Ce fut dans ces dispositions que je me préparai pour le second acte de Phèdre, dans lequel je devais paraître pour la première fois devant le public anglais. Trois fois je me mis du rouge sur les joues, du noir aux yeux ; trois fois je m’enlevai tout, d’un coup d’épongé. Je me trouvais laide. Je me trouvais plus maigre. Je me trouvais moins grande.

Je fermai les yeux pour écouter ma voix. Mon diapason à moi, c’est « le bal », que je prononce en bas en ouvrant l’a ; « le bââââl », ou que je file en haut en fermant l’a et en suivant l’l : « le balll ». — Ah ! bien oui ! je ne trouvai « le bal » ni en haut, ni en bas. J’avais la voix enrouée dans les notes graves, voilée dans les notes de soprano ; je pleurai de rage.

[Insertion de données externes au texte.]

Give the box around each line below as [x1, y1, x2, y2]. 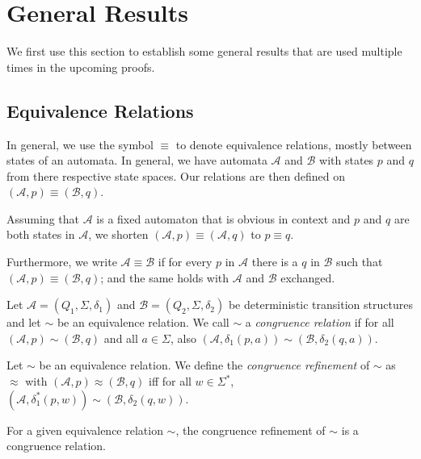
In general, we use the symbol [6, 136, 154, 152]
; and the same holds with [100, 269, 229, 286]
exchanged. [280, 269, 335, 286]
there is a [251, 253, 298, 270]
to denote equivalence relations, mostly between [175, 136, 412, 152]
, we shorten [88, 226, 149, 243]
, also [170, 329, 196, 346]
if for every [158, 253, 213, 270]
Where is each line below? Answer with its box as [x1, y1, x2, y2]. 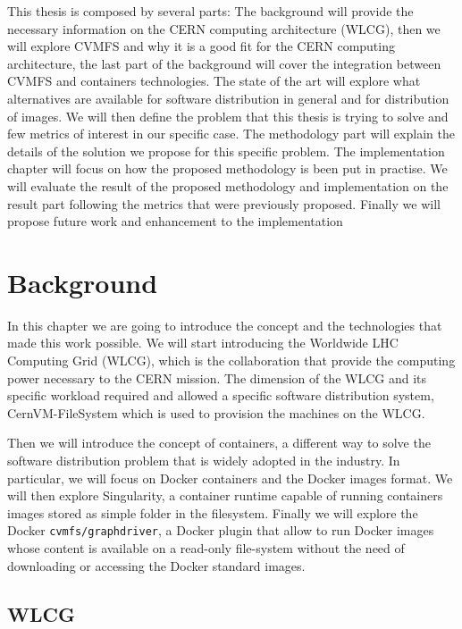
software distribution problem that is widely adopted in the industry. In [7, 451, 400, 469]
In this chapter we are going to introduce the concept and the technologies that [7, 315, 442, 334]
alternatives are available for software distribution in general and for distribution [7, 88, 449, 107]
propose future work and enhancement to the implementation [7, 212, 343, 231]
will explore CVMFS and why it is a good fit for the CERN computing [7, 37, 395, 55]
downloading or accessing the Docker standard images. [7, 556, 306, 574]
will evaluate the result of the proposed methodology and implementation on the [7, 176, 449, 195]
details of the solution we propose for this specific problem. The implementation [7, 141, 445, 160]
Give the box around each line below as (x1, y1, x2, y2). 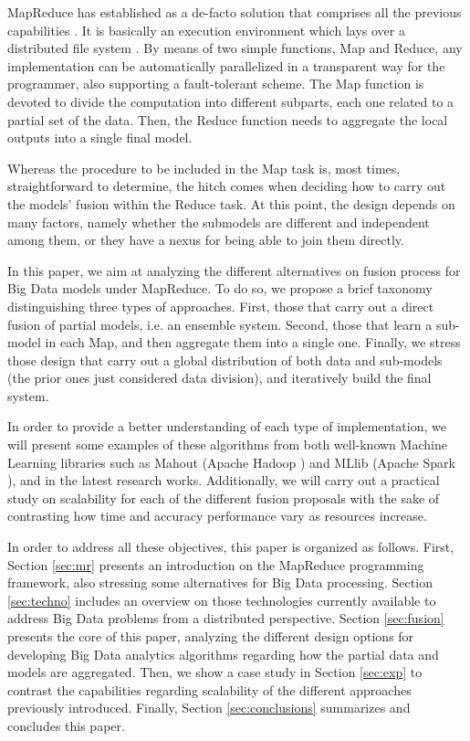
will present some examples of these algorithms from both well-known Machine (7, 435, 447, 454)
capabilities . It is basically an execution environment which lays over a (7, 20, 405, 39)
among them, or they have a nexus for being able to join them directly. (7, 230, 404, 249)
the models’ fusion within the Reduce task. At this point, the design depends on (7, 194, 455, 213)
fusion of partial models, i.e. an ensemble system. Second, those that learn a (7, 314, 433, 333)
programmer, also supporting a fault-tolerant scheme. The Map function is (7, 74, 424, 93)
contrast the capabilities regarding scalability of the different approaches (7, 680, 412, 699)
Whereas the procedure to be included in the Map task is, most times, (7, 158, 401, 177)
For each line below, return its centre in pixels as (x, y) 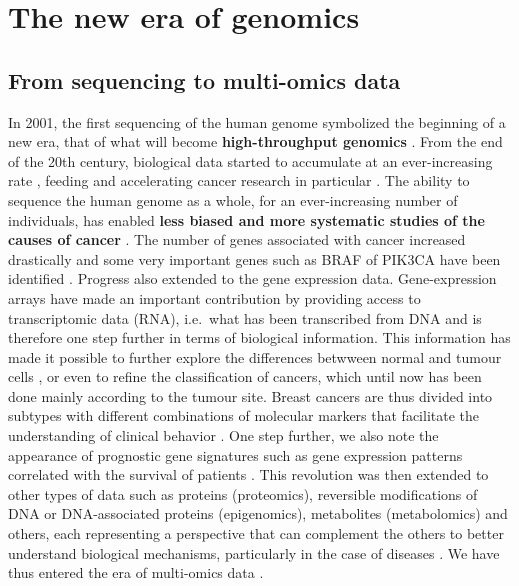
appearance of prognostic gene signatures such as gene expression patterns (235, 454)
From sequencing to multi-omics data (204, 79)
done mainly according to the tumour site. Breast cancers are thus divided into (250, 395)
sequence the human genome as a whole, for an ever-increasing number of (233, 199)
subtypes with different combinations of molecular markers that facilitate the (244, 415)
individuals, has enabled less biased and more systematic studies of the (246, 219)
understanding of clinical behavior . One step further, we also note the (223, 435)
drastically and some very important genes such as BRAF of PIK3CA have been (254, 258)
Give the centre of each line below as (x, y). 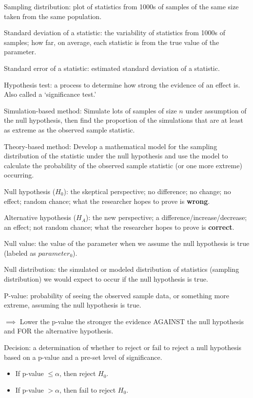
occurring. (19, 175)
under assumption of (216, 110)
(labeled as (20, 253)
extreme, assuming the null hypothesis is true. (73, 305)
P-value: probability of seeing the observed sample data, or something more (117, 295)
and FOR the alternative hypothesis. (59, 331)
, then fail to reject (88, 389)
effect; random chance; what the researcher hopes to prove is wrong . (107, 201)

On vint me prévenir que le second acte de Phèdre allait commencer. Je devins folle. Je n’avais pas mon voile. Je n’avais pas mes bagues. Ma ceinture de camées n’était pas attachée. Je murmurai :

Le voici. Vers mon cœur tout mon sang se retire.
J’oublie, en le voyant   .   .   .   .   .   .

Mais le mot « J’oublie » me frappa au cerveau : Si j’allais oublier ce que j’ai à dire !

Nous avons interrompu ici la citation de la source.